第131章 來路
要麼說因果循環,天道好輪迴。
在傅紹言來到城市的第一天,沒人能想到把康可罪名敲定的最關鍵的那個物證會存在於一台被盜的相機里。
郝天朗出於獵奇心理拼命地追許霞,也在這個追求的過程里意外把那天和閆潔一起出現在奶茶店裡的康可入了畫。也是那一秒鐘都不到的定格里,郝天朗拍下了往閆潔的飲料杯里擠桃汁的康可。

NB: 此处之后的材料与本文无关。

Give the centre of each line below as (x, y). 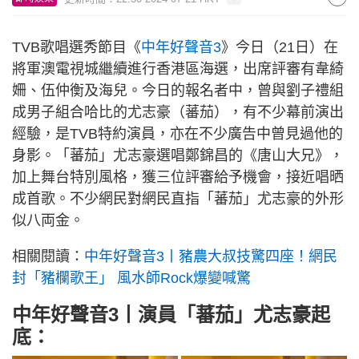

確鑿的證據下,機關算盡的康可也無從狡辯,只能絕望又憤恨地被押解起來,等待下一步的刑事追責。
案子告破這天,已經接連下了好幾天大雪的安平終於迎來了難得的晴天,一掃陰霾情緒的鄭植也難得睡了個踏實覺。
早上七點,在食堂吃過早飯的他拿著一個剝好的雞蛋一邊和同事打著招呼一邊轉個彎下了樓梯,他要去找老傅他們,據食堂的人說,大清早食堂才開門的時候,老傅就拽著他那個巨大貓箱進去用了餐,用「線人」的說法就是他聽見傅神對著箱子說等下要再去找閆潔的那位同胞聊聊。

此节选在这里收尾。